Shards must be deployed as a replica set to provide redundancy and high availability.
Important
Sharded clusters use the write concern "majority"
for a lot of internal
operations. Using an arbiter in a sharded cluster is discouraged due to
Performance Issues with PSA replica sets.
Users, clients, or applications should only directly connect to a shard to perform local administrative and maintenance operations.
Performing queries on a single shard only returns a subset of data. Connect to
the mongos
to perform cluster level operations, including read or
write operations.
Important
MongoDB does not guarantee that any two contiguous chunks reside on a single shard.
Primary Shard
Each database in a sharded cluster has a primary shard that holds all the un-sharded collections for that database. Each database has its own primary shard. The primary shard has no relation to the primary in a replica set.
The mongos
selects the primary shard when creating a new database
by picking the shard in the cluster that has the least amount of data.
mongos
uses the totalSize
field returned by the
listDatabases
command as a part of the selection criteria.

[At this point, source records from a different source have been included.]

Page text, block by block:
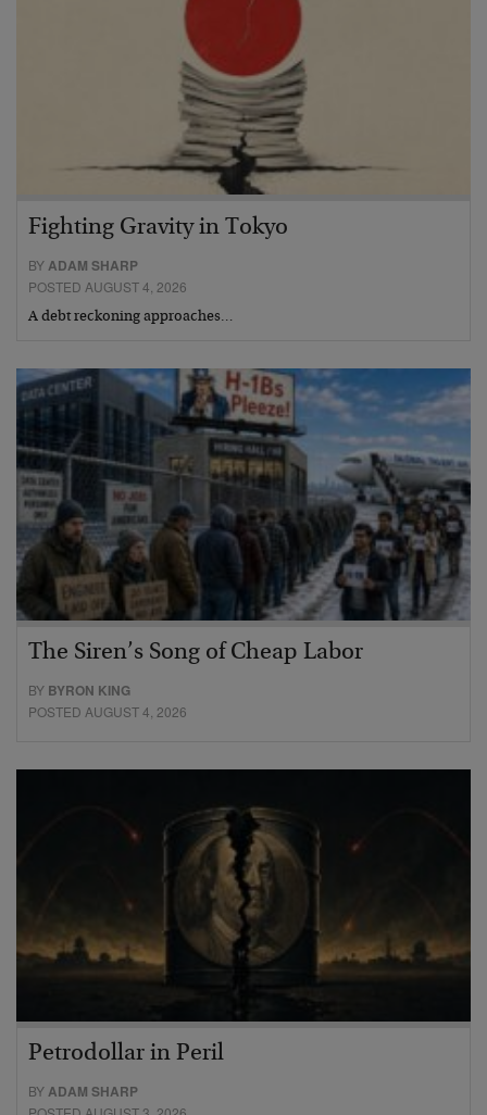
Fighting Gravity in Tokyo
BY ADAM SHARP
POSTED AUGUST 4, 2026
A debt reckoning approaches…
The Siren’s Song of Cheap Labor
BY BYRON KING
POSTED AUGUST 4, 2026
Petrodollar in Peril
BYADAM SHARP

To change the primary shard for a database, use the movePrimary
command. The process of migrating the primary shard may take significant time
to complete, and you should not access the collections associated to the
database until it completes. Depending on the amount of data being migrated,
the migration may affect overall cluster operations. Consider the impact to
cluster operations and network load before attempting to change the primary
shard.
When you deploy a new sharded cluster with shards that were previously used as replica sets, all existing databases continue to reside on their original replica sets. Databases created subsequently may reside on any shard in the cluster.
Shard Status
Use the sh.status()
method in mongosh
to
see an overview of the cluster. This reports includes which shard is
primary for the database and the chunk distribution across the
shards. See sh.status()
method for more details.
Sharded Cluster Security
Use Self-Managed Internal/Membership Authentication to enforce intra-cluster
security and prevent unauthorized cluster components from accessing the
cluster. You must start each mongod
in the cluster with the
appropriate security settings in order to enforce internal authentication.

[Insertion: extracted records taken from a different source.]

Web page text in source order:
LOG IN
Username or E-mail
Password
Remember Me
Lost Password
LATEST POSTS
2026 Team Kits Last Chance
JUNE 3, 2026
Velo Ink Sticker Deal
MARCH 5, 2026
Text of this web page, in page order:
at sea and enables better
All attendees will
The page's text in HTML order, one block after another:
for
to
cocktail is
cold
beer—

See Deploy Self-Managed Sharded Cluster with Keyfile Authentication for a tutorial on deploying a secured sharded cluster.
Shard Local Users
Each shard supports Role-Based Access Control in Self-Managed Deployments (RBAC) for restricting
unauthorized access to shard data and operations. Start each mongod
in the replica set with the --auth
option to enforce RBAC.
Alternatively, enforcing Self-Managed Internal/Membership Authentication for
intra-cluster security also enables user access controls via RBAC.
Each shard has its own shard-local users. These users cannot be used
on other shards, nor can they be used for connecting to the cluster
via a mongos
.
See Enable Access Control on Self-Managed Deployments for a tutorial on enabling adding users to an RBAC-enabled MongoDB deployment.